[Exercise]:
Report every line in the listing below where the string "granite" shows up.

[Record set]:
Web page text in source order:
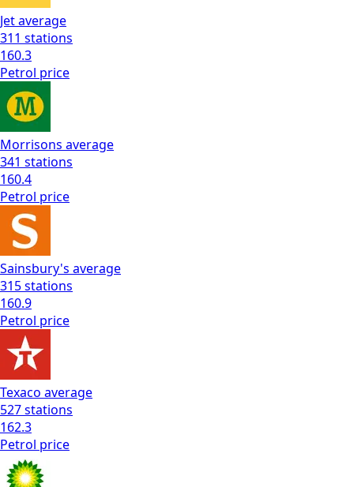
Jetaverage
311 stations
160.3
Petrol price
Morrisons average
341 stations
160.4
Petrol price
Sainsbury's average
315stations
160.9
Petrol price
Texaco average
527stations
162.3
Petrol price
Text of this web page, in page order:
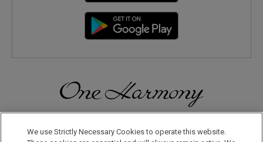
Membership Program. Join Us for Special Offers!
We use Strictly Necessary Cookies to operate this website.
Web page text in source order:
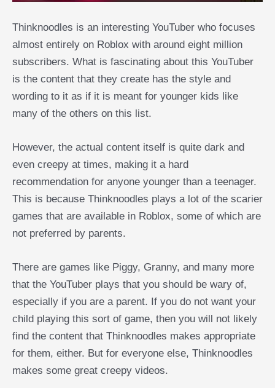
Thinknoodles is an interesting YouTuber who focuses
almost entirely on Roblox with around eight million
subscribers. What is fascinating about this YouTuber
is the content that they create has the style and
wording to it as if it is meant for younger kids like
many of the others on this list.
However, the actual content itself is quite dark and
even creepy at times, making it a hard
recommendation for anyone younger than a teenager.
This is because Thinknoodles plays a lot of the scarier
games that are available in Roblox, some of which are
not preferred by parents.
There are games like Piggy, Granny, and many more
that the YouTuber plays that you should be wary of,
especially if you are a parent. If you do not want your
child playing this sort of game, then you will not likely
find the content that Thinknoodles makes appropriate
for them, either. But for everyone else, Thinknoodles
makes some great creepy videos.
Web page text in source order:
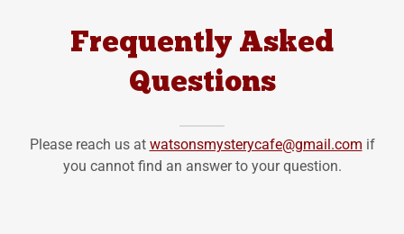
Frequently Asked
Questions
Please reach us at watsonsmysterycafe@gmail.com if
you cannot find an answer to your question.
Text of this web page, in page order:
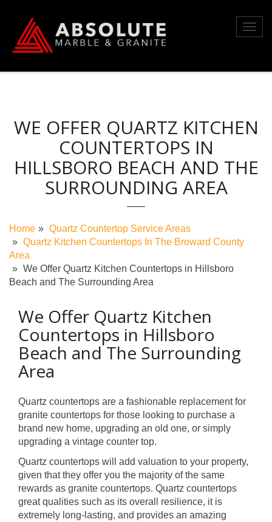
content
WE OFFER QUARTZ KITCHEN
COUNTERTOPS IN
HILLSBORO BEACH AND THE
SURROUNDING AREA
Home
Quartz Countertop Service Areas
Quartz Kitchen Countertops In The Broward County
Area
We Offer Quartz Kitchen Countertops in Hillsboro
Beach and The Surrounding Area
We Offer Quartz Kitchen
Countertops in Hillsboro
Beach and The Surrounding
Area
Quartz countertops are a fashionable replacement for
granite countertops for those looking to purchase a
brand new home, upgrading an old one, or simply
upgrading a vintage counter top.
Quartz countertops will add valuation to your property,
given that they offer you the majority of the same
rewards as granite countertops. Quartz countertops
great qualities such as its overall resilience, it is
extremely long-lasting, and provides an amazing
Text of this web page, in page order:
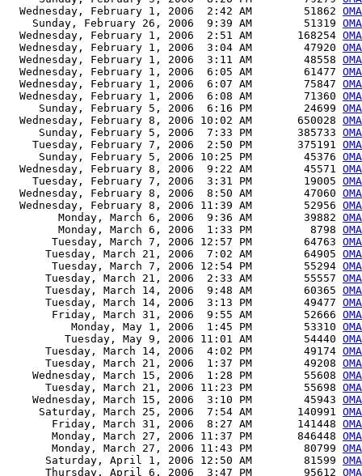
  Wednesday, February 1, 2006  2:42 AM        51862
    Sunday, February 26, 2006  9:39 AM        51319
  Wednesday, February 1, 2006  2:51 AM       168254
  Wednesday, February 1, 2006  3:04 AM        47920
  Wednesday, February 1, 2006  3:11 AM        48558
  Wednesday, February 1, 2006  6:05 AM        61477
  Wednesday, February 1, 2006  6:07 AM        75847
  Wednesday, February 1, 2006  6:08 AM        71360
     Sunday, February 5, 2006  6:16 PM        24699
  Wednesday, February 8, 2006 10:02 AM       650028
     Sunday, February 5, 2006  7:33 PM       385733
    Tuesday, February 7, 2006  2:50 PM       375191
     Sunday, February 5, 2006 10:25 PM        45376
  Wednesday, February 8, 2006  9:22 AM        45571
    Tuesday, February 7, 2006  3:31 PM        19005
  Wednesday, February 8, 2006  8:50 AM        47060
  Wednesday, February 8, 2006 11:39 AM        52956
        Monday, March 6, 2006  9:36 AM        39882
        Monday, March 6, 2006  1:33 PM         8798
       Tuesday, March 7, 2006 12:57 PM        64763
      Tuesday, March 21, 2006  7:02 AM        64905
       Tuesday, March 7, 2006 12:54 PM        55294
      Tuesday, March 21, 2006  2:33 AM        55557
      Tuesday, March 14, 2006  9:48 AM        60365
      Tuesday, March 14, 2006  3:13 PM        49477
       Friday, March 31, 2006  9:55 AM        52666
          Monday, May 1, 2006  1:45 PM        53310
         Tuesday, May 9, 2006 11:01 AM        54440
      Tuesday, March 14, 2006  4:02 PM        49174
      Tuesday, March 21, 2006  1:37 PM        49208
    Wednesday, March 15, 2006  1:28 PM        55608
      Tuesday, March 21, 2006 11:23 PM        55698
    Wednesday, March 15, 2006  3:10 PM        45943
     Saturday, March 25, 2006  7:54 AM       140991
       Friday, March 31, 2006  8:27 AM       141448
       Monday, March 27, 2006 11:37 PM       846448
       Monday, March 27, 2006 11:43 PM        80799
      Saturday, April 1, 2006 12:50 AM        81599
      Thursday, April 6, 2006  3:47 PM        95612
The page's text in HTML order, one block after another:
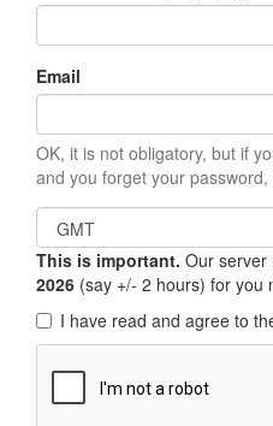
Email
OK, it is not obligatory, but if
and you forget your
This is important. Our server
2026 (say +/- 2 hours) for you
I have read and agree to
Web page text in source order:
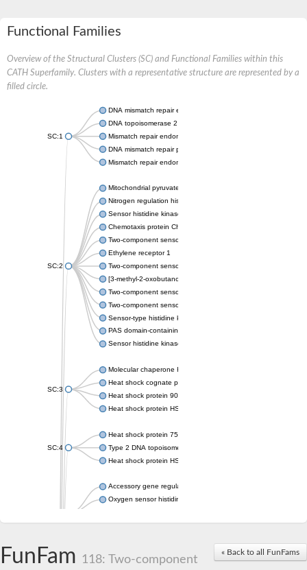
Functional Families
Overview of the Structural Clusters (SC) and Functional Families within this
CATH Superfamily. Clusters with a representative structure are represented by a
filled circle.
SC:1
DNA mismatch repair endonuclease MutL
DNA topoisomerase 2
Mismatch repair endonuclease pms1, putative
DNA mismatch repair protein mlh1, putative
Mismatch repair endonuclease PMS2
SC:2
Mitochondrial pyruvate dehydrogenase kinase isoform 2
Nitrogen regulation histidine kinase
Sensor histidine kinase CpxA
Chemotaxis protein CheA, putative
Two-component sensor kinase EnvZ
Ethylene receptor 1
Two-component sensor histidine kinase KdpD
[3-methyl-2-oxobutanoate dehydrogenase [lipoamide]] kinase,
Two-component sensor histidine kinase
Two-component sensor kinase MprB
Sensor-type histidine kinase prrB
PAS domain-containing sensor histidine kinase
Sensor histidine kinase
SC:3
Molecular chaperone HtpG
Heat shock cognate protein
Heat shock protein 90
Heat shock protein HSP 90-beta
SC:4
Heat shock protein 75 kDa, mitochondrial
Type 2 DNA topoisomerase 6 subunit B
Heat shock protein HSP 90-beta
Accessory gene regulator C
Oxygen sensor histidine kinase response regulator DevS/DosS
Histidine phosphotransferase
Heat shock protein HSP 90-alpha
« Back to all FunFams
FunFam 118: Two-component
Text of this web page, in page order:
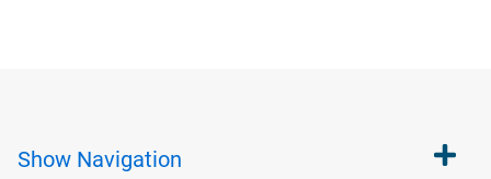
Show Navigation
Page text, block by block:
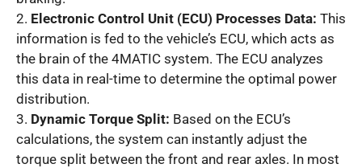
2. Electronic Control Unit (ECU) Processes Data: This
information is fed to the vehicle’s ECU, which acts as
the brain of the 4MATIC system. The ECU analyzes
this data in real-time to determine the optimal power
distribution.
3. Dynamic Torque Split: Based on the ECU’s
calculations, the system can instantly adjust the
torque split between the front and rear axles. In most
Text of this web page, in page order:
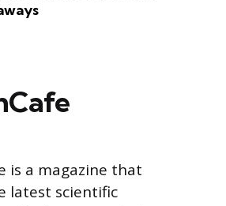
is a magazine that
latest scientific
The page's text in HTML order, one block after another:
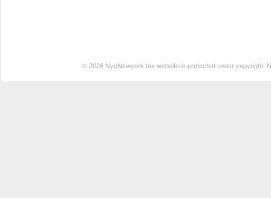
© 2026 NycNewyork.tax website is protected under copyright.
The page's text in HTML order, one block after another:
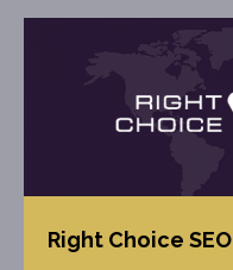
Right Choice SEO
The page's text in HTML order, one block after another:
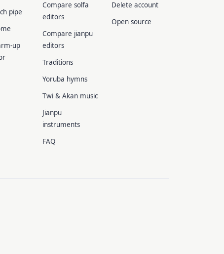
pipe
up
Compare solfa
editors
Compare jianpu
editors
Traditions
Yoruba hymns
Twi & Akan music
Jianpu
instruments
FAQ
Delete account
Open source

[Exercise solution]:
granite countertops for those looking to purchase a
rewards as granite countertops. Quartz countertops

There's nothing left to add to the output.